--- INSTRUCTIONS FOR THE TASK ---
Would you print the lines below exactly, beginning at the line that has "https://pypi.python.org/pypi/pyax12 (60, 64)" and stopping after the line that has "Faires and Sprinkles"? Only those lines, and no pictures.

--- INFORMATION SUPPLIED ---
****************************************
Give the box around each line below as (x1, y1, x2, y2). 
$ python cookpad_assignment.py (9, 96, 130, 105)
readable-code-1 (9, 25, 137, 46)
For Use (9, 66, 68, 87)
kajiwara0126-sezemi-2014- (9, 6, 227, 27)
****************************************
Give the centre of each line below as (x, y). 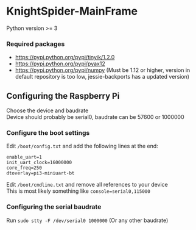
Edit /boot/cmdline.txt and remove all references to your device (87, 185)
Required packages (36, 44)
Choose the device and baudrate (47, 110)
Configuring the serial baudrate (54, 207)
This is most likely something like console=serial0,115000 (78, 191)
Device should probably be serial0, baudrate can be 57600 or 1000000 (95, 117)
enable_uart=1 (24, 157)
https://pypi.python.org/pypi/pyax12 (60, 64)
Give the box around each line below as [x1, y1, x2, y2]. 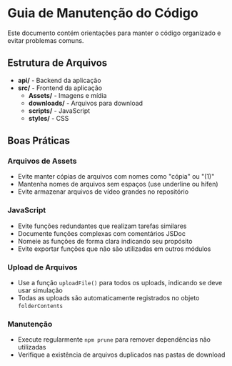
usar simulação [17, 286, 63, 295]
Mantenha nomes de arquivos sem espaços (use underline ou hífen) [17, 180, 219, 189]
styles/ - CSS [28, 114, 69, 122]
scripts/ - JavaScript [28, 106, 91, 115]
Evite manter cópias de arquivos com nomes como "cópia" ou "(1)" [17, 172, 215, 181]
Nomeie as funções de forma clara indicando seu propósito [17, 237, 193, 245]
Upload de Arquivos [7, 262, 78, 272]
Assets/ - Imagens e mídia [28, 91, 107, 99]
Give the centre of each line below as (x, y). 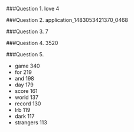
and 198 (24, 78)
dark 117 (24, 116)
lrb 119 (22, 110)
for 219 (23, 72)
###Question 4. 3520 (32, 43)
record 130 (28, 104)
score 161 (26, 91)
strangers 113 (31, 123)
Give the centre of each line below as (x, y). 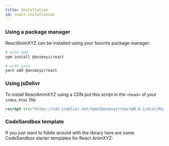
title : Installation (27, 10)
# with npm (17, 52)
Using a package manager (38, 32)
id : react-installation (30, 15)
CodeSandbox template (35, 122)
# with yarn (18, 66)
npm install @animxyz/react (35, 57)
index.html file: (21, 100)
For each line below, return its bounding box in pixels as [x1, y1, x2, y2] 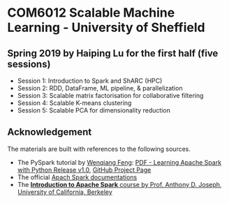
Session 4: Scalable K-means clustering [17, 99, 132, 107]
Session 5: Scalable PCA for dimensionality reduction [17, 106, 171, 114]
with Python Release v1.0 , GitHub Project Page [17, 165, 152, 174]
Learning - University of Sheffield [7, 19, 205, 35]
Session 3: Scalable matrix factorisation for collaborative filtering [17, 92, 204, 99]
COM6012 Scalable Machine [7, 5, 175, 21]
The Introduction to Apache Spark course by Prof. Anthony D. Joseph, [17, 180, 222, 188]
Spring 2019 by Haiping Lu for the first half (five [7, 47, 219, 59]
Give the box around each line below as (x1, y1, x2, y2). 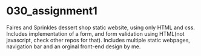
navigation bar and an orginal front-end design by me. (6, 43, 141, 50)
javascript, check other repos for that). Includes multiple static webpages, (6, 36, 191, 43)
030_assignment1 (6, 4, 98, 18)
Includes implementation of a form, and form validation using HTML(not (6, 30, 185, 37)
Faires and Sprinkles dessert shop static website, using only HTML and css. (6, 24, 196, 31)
****************************************
--- EXERCISE OUTPUT ---
https://pypi.python.org/pypi/pyax12 (60, 64)
Give the box around each line below as [x1, y1, x2, y2]. 
usar simulação [17, 286, 63, 295]
Mantenha nomes de arquivos sem espaços (use underline ou hífen) [17, 180, 219, 189]
styles/ - CSS [28, 114, 69, 122]
scripts/ - JavaScript [28, 106, 91, 115]
Evite manter cópias de arquivos com nomes como "cópia" ou "(1)" [17, 172, 215, 181]
Nomeie as funções de forma clara indicando seu propósito [17, 237, 193, 245]
Upload de Arquivos [7, 262, 78, 272]
Assets/ - Imagens e mídia [28, 91, 107, 99]
Give the centre of each line below as (x, y). 
and 198 (24, 78)
dark 117 (24, 116)
lrb 119 (22, 110)
for 219 (23, 72)
###Question 4. 3520 (32, 43)
record 130 (28, 104)
score 161 (26, 91)
strangers 113 (31, 123)
Give the centre of each line below as (x, y). 
title : Installation (27, 10)
# with npm (17, 52)
Using a package manager (38, 32)
id : react-installation (30, 15)
CodeSandbox template (35, 122)
# with yarn (18, 66)
npm install @animxyz/react (35, 57)
index.html file: (21, 100)
For each line below, return its bounding box in pixels as [x1, y1, x2, y2] 
Session 4: Scalable K-means clustering [17, 99, 132, 107]
Session 5: Scalable PCA for dimensionality reduction [17, 106, 171, 114]
with Python Release v1.0 , GitHub Project Page [17, 165, 152, 174]
Learning - University of Sheffield [7, 19, 205, 35]
Session 3: Scalable matrix factorisation for collaborative filtering [17, 92, 204, 99]
COM6012 Scalable Machine [7, 5, 175, 21]
The Introduction to Apache Spark course by Prof. Anthony D. Joseph, [17, 180, 222, 188]
Spring 2019 by Haiping Lu for the first half (five [7, 47, 219, 59]
Give the box around each line below as (x1, y1, x2, y2). 
navigation bar and an orginal front-end design by me. (6, 43, 141, 50)
javascript, check other repos for that). Includes multiple static webpages, (6, 36, 191, 43)
030_assignment1 (6, 4, 98, 18)
Includes implementation of a form, and form validation using HTML(not (6, 30, 185, 37)
Faires and Sprinkles dessert shop static website, using only HTML and css. (6, 24, 196, 31)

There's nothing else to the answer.